By clicking “Sign up for GitHub”, you agree to our terms of service and privacy statement. We’ll occasionally send you account related emails.

Already on GitHub? Sign in to your account

Decide how to count 'time to hire' #9

Closed
leaflettuce opened this issue Mar 16, 2019 · 20 comments

Comments

@leaflettuce
Copy link
Owner

commented Mar 16, 2019

Split out from #3, we need to figure out how to track time to hire to answer business problem revolving around demo differences and hiring time #2.

As @mitchb63 mentioned, there are time_to_(color) variables in df_contact we can use for this.

Should time to blue be the dependent for this question? Or should we create one based on date user account was created to date turned blue? OR some other method?

@leaflettuce leaflettuce added this to the Business Solutions milestone Mar 16, 2019

@mitchb63

This comment has been minimized.

Copy link
Collaborator

commented Mar 16, 2019

There is also df_contact$Confirmed_Hired_Date__c
However, I think I read somewhere in the HH documentation that "hired" information should be taken from the "hiring" table

@leaflettuce

This comment has been minimized.

Copy link
Owner Author

commented Mar 16, 2019

Good point! Looks like there is a 'hire date' in hiring table which connects to contact via hire$client_name = contact$id

@ChRizzo1

This comment has been minimized.

Copy link
Collaborator

commented Mar 16, 2019

Hello,

There is a time to hire in df_feedback, although not sure if we have a join to other tables.

@mitchb63

This comment has been minimized.

Copy link
Collaborator

commented Mar 16, 2019

We sort of need to define where that time "starts" though too. Our group needs to work with "time in program" which includes "time to hire" as well as the time from "program start" to the time clients leave without being hired. Unless of course there's a "time in program" variable in the data. I haven't seen one though.

@mitchb63

This comment has been minimized.

Copy link
Collaborator

commented Mar 16, 2019

I guess by "We" I mean "our team." ;)
You guys don't necessarily have to do that!

@ChRizzo1

This comment has been minimized.

Copy link
Collaborator

commented Mar 16, 2019

I did not find time in the program but you have the var: Months_Unemployed__c in SalesForce hire info data set. Maybe useful if you can find when the client joined ...

"

@leaflettuce

This comment has been minimized.

Copy link
Owner Author

commented Mar 16, 2019

^^ Months unemployed could be the answer we're looking for.

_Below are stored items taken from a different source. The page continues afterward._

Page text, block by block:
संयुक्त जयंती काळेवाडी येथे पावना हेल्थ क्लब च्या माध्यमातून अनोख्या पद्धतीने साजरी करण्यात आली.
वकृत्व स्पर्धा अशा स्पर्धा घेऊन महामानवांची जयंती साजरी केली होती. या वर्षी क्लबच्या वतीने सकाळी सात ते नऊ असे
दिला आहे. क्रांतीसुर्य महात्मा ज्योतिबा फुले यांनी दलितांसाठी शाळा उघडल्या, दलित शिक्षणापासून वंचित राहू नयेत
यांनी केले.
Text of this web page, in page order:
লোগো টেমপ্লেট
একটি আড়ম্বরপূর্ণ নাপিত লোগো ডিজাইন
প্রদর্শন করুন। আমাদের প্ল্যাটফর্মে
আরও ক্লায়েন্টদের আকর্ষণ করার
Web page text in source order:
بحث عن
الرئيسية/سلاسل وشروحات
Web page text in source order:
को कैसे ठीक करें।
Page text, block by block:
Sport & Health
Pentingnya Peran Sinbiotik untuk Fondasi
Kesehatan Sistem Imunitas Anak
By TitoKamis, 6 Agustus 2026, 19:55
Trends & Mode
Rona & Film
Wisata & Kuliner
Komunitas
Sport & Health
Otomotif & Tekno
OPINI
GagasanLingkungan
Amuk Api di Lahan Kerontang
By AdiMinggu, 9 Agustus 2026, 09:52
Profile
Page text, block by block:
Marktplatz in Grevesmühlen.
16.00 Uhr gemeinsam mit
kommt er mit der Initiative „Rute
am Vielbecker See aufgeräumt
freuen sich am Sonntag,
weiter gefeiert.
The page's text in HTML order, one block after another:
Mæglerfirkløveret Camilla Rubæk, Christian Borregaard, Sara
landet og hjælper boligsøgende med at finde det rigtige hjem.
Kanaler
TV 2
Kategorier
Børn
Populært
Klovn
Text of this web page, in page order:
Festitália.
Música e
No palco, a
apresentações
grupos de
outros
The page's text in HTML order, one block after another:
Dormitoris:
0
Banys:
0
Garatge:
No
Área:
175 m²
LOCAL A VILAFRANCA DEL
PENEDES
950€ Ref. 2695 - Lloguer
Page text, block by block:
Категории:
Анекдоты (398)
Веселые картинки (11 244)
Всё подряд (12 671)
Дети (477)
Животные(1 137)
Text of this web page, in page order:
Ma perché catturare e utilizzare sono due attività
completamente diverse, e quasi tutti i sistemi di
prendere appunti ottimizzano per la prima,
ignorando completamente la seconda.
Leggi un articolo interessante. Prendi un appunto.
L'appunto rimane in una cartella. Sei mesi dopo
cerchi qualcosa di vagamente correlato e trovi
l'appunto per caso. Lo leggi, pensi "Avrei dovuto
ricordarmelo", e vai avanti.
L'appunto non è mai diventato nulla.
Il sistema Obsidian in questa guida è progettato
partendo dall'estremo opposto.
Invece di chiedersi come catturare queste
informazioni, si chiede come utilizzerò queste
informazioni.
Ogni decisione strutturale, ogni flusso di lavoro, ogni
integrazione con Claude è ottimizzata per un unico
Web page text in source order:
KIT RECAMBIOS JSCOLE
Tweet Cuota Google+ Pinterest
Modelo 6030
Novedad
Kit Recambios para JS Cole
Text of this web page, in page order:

With green being the 'actively seeking employment' label for HH< could we also find the difference between 'contact$date_turned_green and hire$start_date? This could be one answer to your question of when to define a client program 'start'- although they could be working within the program while labelled red or purple as well? Not sure on the best route here, anyone have a preference?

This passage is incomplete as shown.